(What the exercise asks):
Return all the entries word for word, minus the pictures.
§
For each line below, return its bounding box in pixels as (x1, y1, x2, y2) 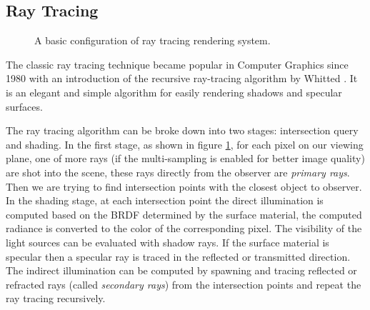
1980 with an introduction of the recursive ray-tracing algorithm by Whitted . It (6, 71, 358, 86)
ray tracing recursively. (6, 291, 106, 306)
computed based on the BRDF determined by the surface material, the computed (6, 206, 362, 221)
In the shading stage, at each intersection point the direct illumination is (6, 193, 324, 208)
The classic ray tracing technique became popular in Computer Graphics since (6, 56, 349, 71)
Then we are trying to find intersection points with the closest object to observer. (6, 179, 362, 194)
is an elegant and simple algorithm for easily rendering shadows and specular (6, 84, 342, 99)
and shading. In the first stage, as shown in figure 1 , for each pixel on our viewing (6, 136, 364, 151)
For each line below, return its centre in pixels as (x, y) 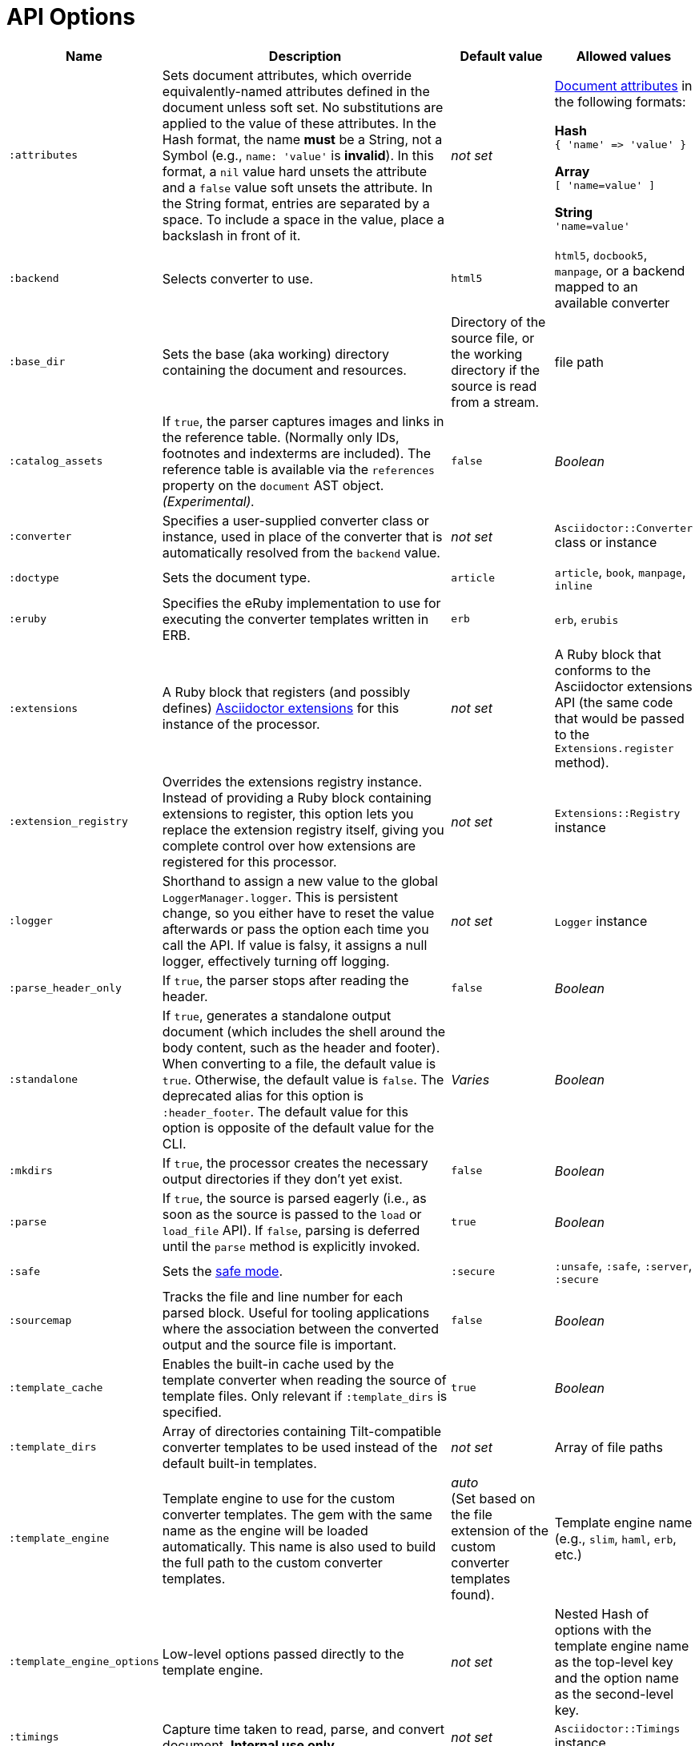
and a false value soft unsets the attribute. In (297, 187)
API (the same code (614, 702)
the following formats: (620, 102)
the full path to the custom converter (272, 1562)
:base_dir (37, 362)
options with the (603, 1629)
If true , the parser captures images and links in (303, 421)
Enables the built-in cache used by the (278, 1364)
§
(Solution to the problem):
For each line below, return its bounding box in pixels as (x1, y1, x2, y2) 
1980 with an introduction of the recursive ray-tracing algorithm by Whitted . It (6, 71, 358, 86)
ray tracing recursively. (6, 291, 106, 306)
computed based on the BRDF determined by the surface material, the computed (6, 206, 362, 221)
In the shading stage, at each intersection point the direct illumination is (6, 193, 324, 208)
The classic ray tracing technique became popular in Computer Graphics since (6, 56, 349, 71)
Then we are trying to find intersection points with the closest object to observer. (6, 179, 362, 194)
is an elegant and simple algorithm for easily rendering shadows and specular (6, 84, 342, 99)
and shading. In the first stage, as shown in figure 1 , for each pixel on our viewing (6, 136, 364, 151)
For each line below, return its centre in pixels as (x, y) 
and a false value soft unsets the attribute. In (297, 187)
API (the same code (614, 702)
the following formats: (620, 102)
the full path to the custom converter (272, 1562)
:base_dir (37, 362)
options with the (603, 1629)
If true , the parser captures images and links in (303, 421)
Enables the built-in cache used by the (278, 1364)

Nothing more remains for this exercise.